Felicia Ellsworth, '05: To Help Harvard Defend Against Allegations It Discriminates Against Asian-Americans in its Admissions Process

Meet Three of the Lawyers Defending Harvard's Race-Conscious Admissions Policies

Meet three of the lawyers who will help Harvard defend against allegations it discriminates against Asian-Americans in its admissions process: Felicia H. Ellsworth, '05, William F. Lee, and Seth P. Waxman. 

Felicia H. Ellsworth both ran a marathon and had a child while clerking for Supreme Court Chief Justice John G. Roberts, a “very impressive” feat according to fellow Roberts clerk Paul J. Nathanson.

Nathanson said Ellsworth brings extensive experience as a trial and appellate litigator, as well as a “brilliant legal mind,” to Harvard’s legal team.

Currently, Ellsworth serves as a partner in WilmerHale’s Boston office with Lee.

She began her law career — after graduating with high honors from the University of Chicago Law School—with clerkships under Roberts and Judge Michael Boudin of the U.S. Court of Appeals for the First Circuit.
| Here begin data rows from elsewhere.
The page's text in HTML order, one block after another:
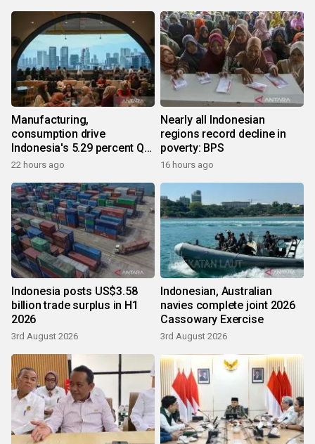
Manufacturing,
consumption drive
Indonesia's 5.29 percent Q2
growth
22 hours ago
Nearly all Indonesian
regions record decline in
poverty: BPS
16 hours ago
Indonesia posts US$3.58
billion trade surplus in H1
2026
3rd August 2026
Indonesian, Australian
navies complete joint 2026
Cassowary Exercise
3rd August 2026
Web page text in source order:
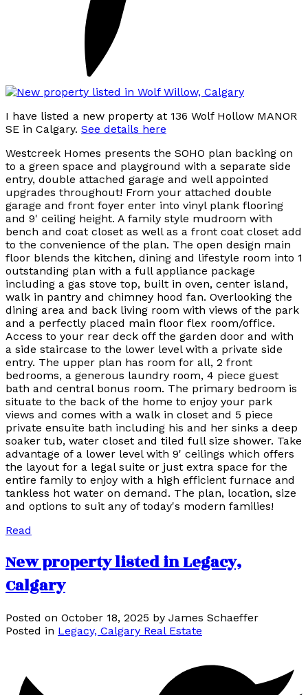
I have listed a new property at 136 Wolf Hollow MANOR
SE in Calgary. See details here
Westcreek Homes presents the SOHO plan backing on
to a green space and playground with a separate side
entry, double attached garage and well appointed
upgrades throughout! From your attached double
garage and front foyer enter into vinyl plank flooring
and 9' ceiling height. A family style mudroom with
bench and coat closet as well as a front coat closet add
to the convenience of the plan. The open design main
floor blends the kitchen, dining and lifestyle room into 1
outstanding plan with a full appliance package
including a gas stove top, built in oven, center island,
walk in pantry and chimney hood fan. Overlooking the
dining area and back living room with views of the park
and a perfectly placed main floor flex room/office.
Access to your rear deck off the garden door and with
a side staircase to the lower level with a private side
entry. The upper plan has room for all, 2 front
bedrooms, a generous laundry room, 4 piece guest
bath and central bonus room. The primary bedroom is
situate to the back of the home to enjoy your park
views and comes with a walk in closet and 5 piece
private ensuite bath including his and her sinks a deep
soaker tub, water closet and tiled full size shower. Take
advantage of a lower level with 9' ceilings which offers
the layout for a legal suite or just extra space for the
entire family to enjoy with a high efficient furnace and
tankless hot water on demand. The plan, location, size
and options to suit any of today's modern families!
Read
New property listed in Legacy,
Calgary
Posted on October 18, 2025 by James Schaeffer
Posted in Legacy, Calgary Real Estate
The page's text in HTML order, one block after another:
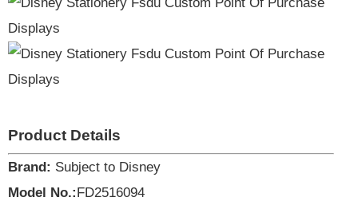
Product Details
Brand: Subject to Disney
Model No.:FD2516094
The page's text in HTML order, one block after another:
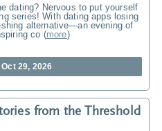
dating? Nervous to put yourself
series! With dating apps losing
alternative—an evening of
co (more)
29, 2026
from the Threshold
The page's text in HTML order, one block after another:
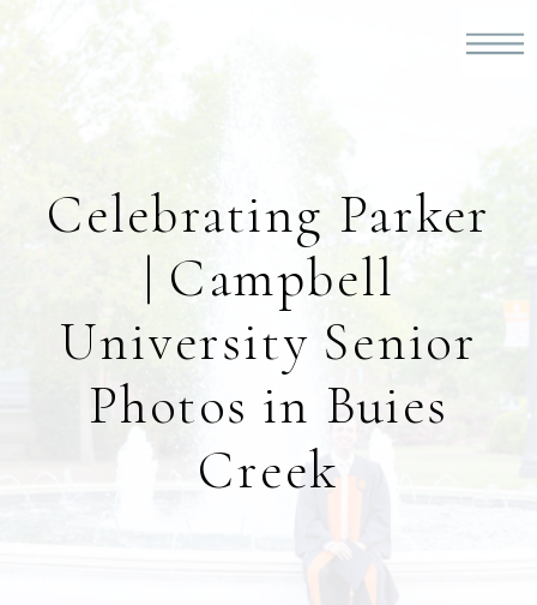
Celebrating Parker
| Campbell
University Senior
Photos in Buies
Creek
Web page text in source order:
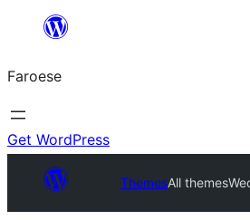
innihald
Faroese
Get WordPress
ThemesAll themes
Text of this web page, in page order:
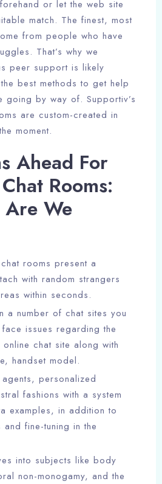
or let the web site
match. The finest, most
from people who have
That’s why we
peer support is likely
best methods to get help
going by way of. Supportiv’s
are custom-created in
moment.
Ahead For
Rooms:
Are We
rooms present a
with random strangers
within seconds.
a number of chat sites you
issues regarding the
chat site along with
handset model.
personalized
fashions with a system
examples, in addition to
fine-tuning in the
into subjects like body
non-monogamy, and the
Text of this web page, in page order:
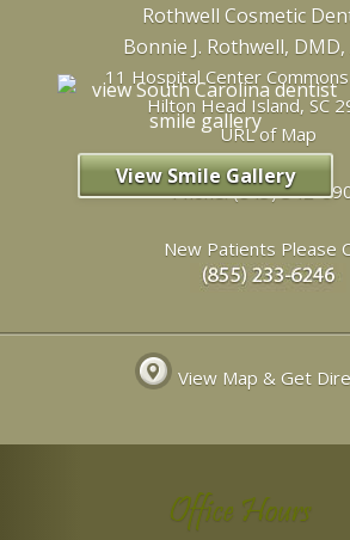
View Smile Gallery
Rothwell Cosmetic
Bonnie J. Rothwell, DMD,
11 Hospital Center
Hilton Head Island,SC
URL of Map
Phone:(843) 342-
New Patients Please
View Map & Get
Office Hours
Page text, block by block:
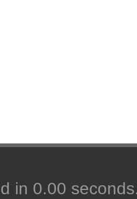
in 0.00
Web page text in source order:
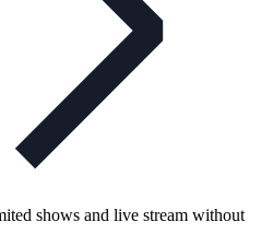
shows and live stream without
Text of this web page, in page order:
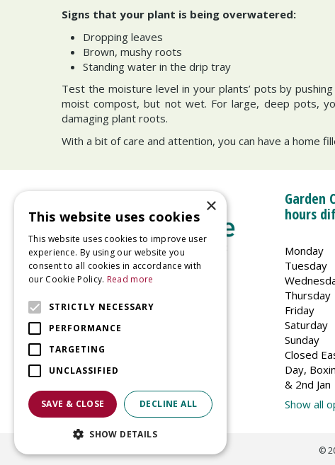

Ellsworth joined Wilmerhale in 2008. Early in her career, she worked with the Commonwealth of Massachusetts to argue against the constitutionality of the federal Defense of Marriage Act. She was promoted to partner in 2014.

Since then, she has been regularly ranked as one of the top attorneys in Massachusetts. She was named to the 2017 “Top Women of Law” list of the Massachusetts Lawyers Weekly and a “2016 Trial Rising Star” by Law360.

Ellsworth, like many of the lawyers for both Harvard and SFFA, has a good deal of experience litigating before the Supreme Court. In 2014, she represented the beverage brand POM Wonderful in a suit against Coca-Cola before the Court. And in 2015, she co-authored an amicus brief with a team of WilmerHale lawyers on behalf of 303 conservative activists and politicians in Obergefell v. Hodges, arguing that the government should legalize same-sex marriage.

“By and large, people on both sides are big minds, constitutional lawyers,” Nathanson said. “It's not the normal trial lawyers you would find in litigation.”

"This is a small, small close-knit group of people who clerked together and are very well-equipped to litigate these types of complicated constitutional issues,” he added.